Content starts

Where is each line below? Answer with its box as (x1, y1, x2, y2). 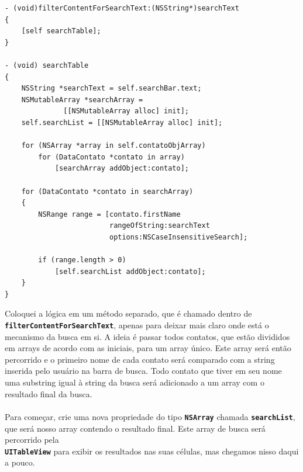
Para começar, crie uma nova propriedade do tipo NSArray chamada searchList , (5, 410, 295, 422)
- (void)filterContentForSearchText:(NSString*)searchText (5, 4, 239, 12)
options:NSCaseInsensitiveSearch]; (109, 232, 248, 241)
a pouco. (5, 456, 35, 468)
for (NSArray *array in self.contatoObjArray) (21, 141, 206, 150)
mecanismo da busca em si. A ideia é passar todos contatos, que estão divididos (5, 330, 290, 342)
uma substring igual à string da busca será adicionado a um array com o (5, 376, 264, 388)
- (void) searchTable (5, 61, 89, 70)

Content ends
Content starts

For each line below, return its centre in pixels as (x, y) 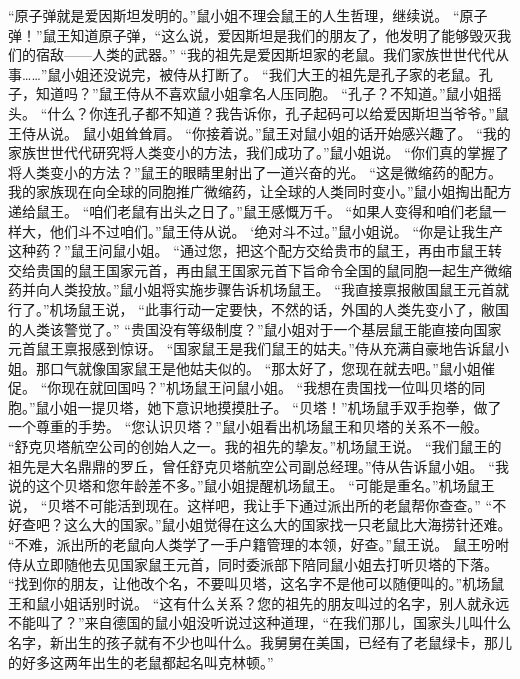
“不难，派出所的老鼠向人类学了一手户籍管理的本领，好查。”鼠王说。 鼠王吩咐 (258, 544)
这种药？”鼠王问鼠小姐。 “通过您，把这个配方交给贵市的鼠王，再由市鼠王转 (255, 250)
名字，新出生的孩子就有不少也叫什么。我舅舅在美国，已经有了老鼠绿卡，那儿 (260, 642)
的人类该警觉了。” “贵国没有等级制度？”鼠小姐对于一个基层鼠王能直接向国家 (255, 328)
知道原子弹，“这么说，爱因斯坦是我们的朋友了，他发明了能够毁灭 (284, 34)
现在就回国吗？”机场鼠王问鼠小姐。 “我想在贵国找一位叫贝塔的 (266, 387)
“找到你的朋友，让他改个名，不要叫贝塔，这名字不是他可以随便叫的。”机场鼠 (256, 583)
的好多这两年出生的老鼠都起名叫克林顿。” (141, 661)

Content ends
Content starts

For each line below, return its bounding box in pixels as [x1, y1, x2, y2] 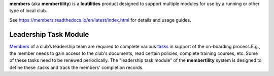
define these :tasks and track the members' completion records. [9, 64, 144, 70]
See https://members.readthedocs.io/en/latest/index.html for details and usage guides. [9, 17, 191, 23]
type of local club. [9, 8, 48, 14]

Content ends

Problem details: Reproduce exactly the section above that begins at the line containing "mecanismo da busca" and ends at the line containing "- (void) searchTable (5, 61, 89, 70)", leaving out all other lines.

Solution to this problem:
mecanismo da busca em si. A ideia é passar todos contatos, que estão divididos (5, 330, 290, 342)
uma substring igual à string da busca será adicionado a um array com o (5, 376, 264, 388)
- (void) searchTable (5, 61, 89, 70)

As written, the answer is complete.